ICES holds first Marine Spatial Planning training course in Copenhagen
Published: 17 December 2014

​​​​​​​​​​​Today, marine areas receive a level of attention that has changed significantly from 10 years ago. Renewable and non-renewable energy, aquaculture and fishing, shipping, conservation, and recreation – the competition for marine space is constantly on the increase.

Marine Spatial Planning (MSP) brings together many users of the ocean so that they can make informed and coordinated decisions on how to use marine resources sustainably. At the same time, the process aims to prevent potential conflicts while promoting cooperation and possibilities for collaboration.

ICES Training Programme introduced the new course ‘Marine Spatial Planning, Processes and Tools’ in anticipation of the Maritime Spatial Planning Directive, adopted by the European Commission in July 2014, a directive which seeks to create a foundation for maritime spatial planning in European waters.

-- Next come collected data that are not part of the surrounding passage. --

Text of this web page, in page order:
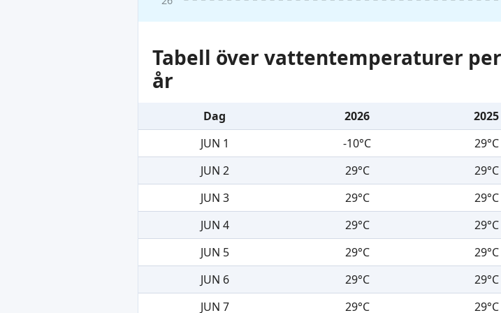
Tabell över vattentemperaturer
år
Dag 2026 2025
JUN 1
-10°C 29°C
JUN 2
29°C 29°C
JUN 3
29°C 29°C
JUN 4
29°C 29°C
JUN 5
29°C 29°C
JUN 6
29°C 29°C
JUN 7
29°C 29°C
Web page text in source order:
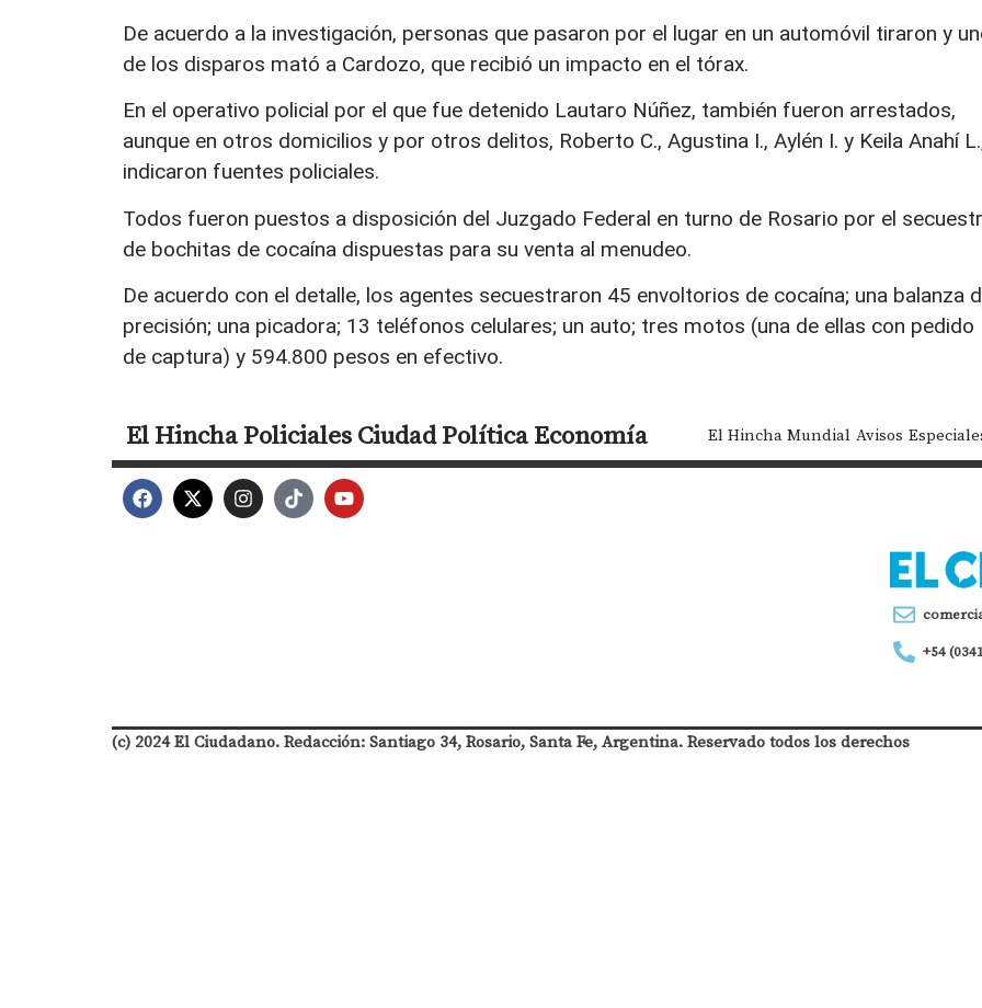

Highlighting the timeliness of this course, instructors Andreas Kannen (Chair of ICES Working Group on Marine Planning and Coastal Zone Management) and Roland Cormier (member of WGMPCZM) emphasize, "MSP is one of the big upcoming issues in the marine field. Every EU Member State with a coastline must have a marine spatial plan by 2021 according to the MSP Directive. While the majority of Member States have not yet started this process, the issue has been gathering a lot more momentum and activity since July."

Blue growth

The driving policy behind the new directive is blue growth. The renewable energy, mineral resources, aquaculture, tourism, and biotechnology sectors must be further developed alongside the established shipping, fisheries, and oil and gas exploitation industries.

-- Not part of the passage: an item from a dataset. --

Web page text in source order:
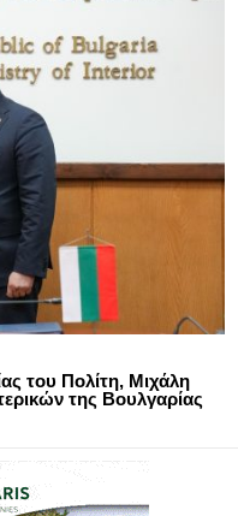
του Πολίτη, Μιχάλη
της Βουλγαρίας
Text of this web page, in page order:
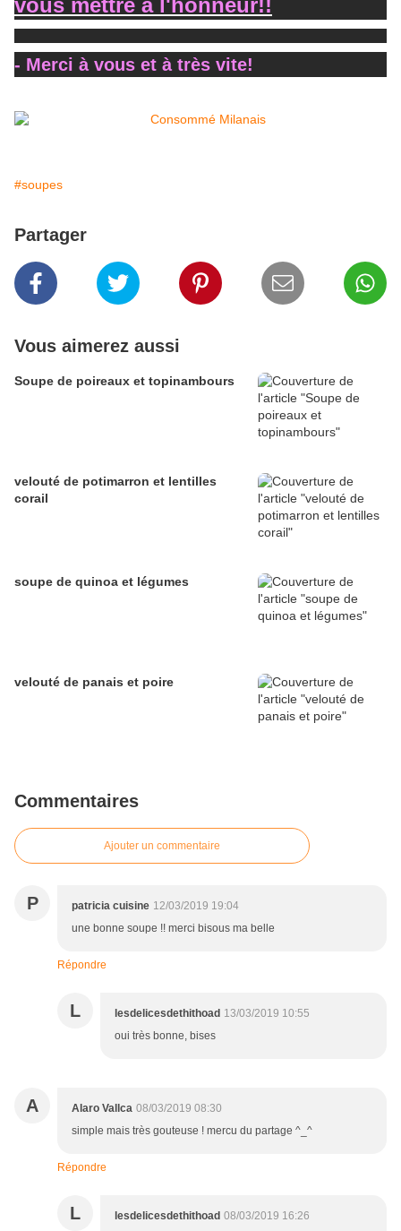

At the same time as the MSP Directive with its focus on sea use has been introduced, the Marine Strategy Framework Directive (MSFD), an environmentally focused policy, is already underway and this creates some tensions.

"There is an overlap. The MSFD could be viewed as the ecosystem component of the MSP Directive. However, the MSFD also includes non-MSP elements needed to achieve Good Environmental Status (GES)," explains Kannen. "While the MSP Directive sets management policies for activities, the MSFD is then the ecosystem basis upon which we have to consider the temporal and spatial organization of all these activities in the marine environment.  So, where and when should we do what? That is what we are still trying to figure out."

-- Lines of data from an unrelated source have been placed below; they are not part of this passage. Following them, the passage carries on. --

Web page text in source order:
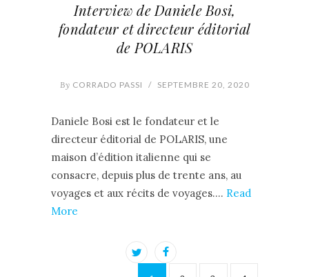
Interview de Daniele Bosi,
fondateur et directeur éditorial
de POLARIS
By CORRADO PASSI / SEPTEMBRE 20, 2020
Daniele Bosi est le fondateur et le
directeur éditorial de POLARIS, une
maison d’édition italienne qui se
consacre, depuis plus de trente ans, au
voyages et aux récits de voyages.… Read
More

Working Group Marine Planning and Coastal Zone Management

As members of WGMPCZM, the course instructors have developed a whole process to show how the two directives link together.

"WGMPCZM is quite different from typical ICES working groups,” notes Kannen. "We have a strong mix of people, both from government authorities and different fields of science, including social sciences. We focus on questions of processes: How do we do this type of planning? What criteria are needed? What kind of knowledge can be used? What experiences do we have from different countries?"

“Over the years the group has developed into a trans-disciplinary forum where scientists and practitioners meet and talk to each other, because they really represent two different worlds. A government authority responsible for regulation and a scientist will provide completely different perspectives on the same thing."

"WGMPCZM has recently published a handbook on marine and coastal ecosystem-based risk management (ICES CRR No. 317) and have an upcoming CRR on management for MSP which is about the entire planning process and forms the basis of this training course."

On the course

The weeklong course was all about policymaking, as MSP is a policy process.  

The majority of participants were new to the field and included those that will be involved in establishing the MSP process for their country, as well those from a scientific background who are involved in analytical projects that provide support advice for MSP.

The instructors took participants from a policy environment, through the policy analysis process of MSP and back into the MSFD as the course is designed to bring the two directives together.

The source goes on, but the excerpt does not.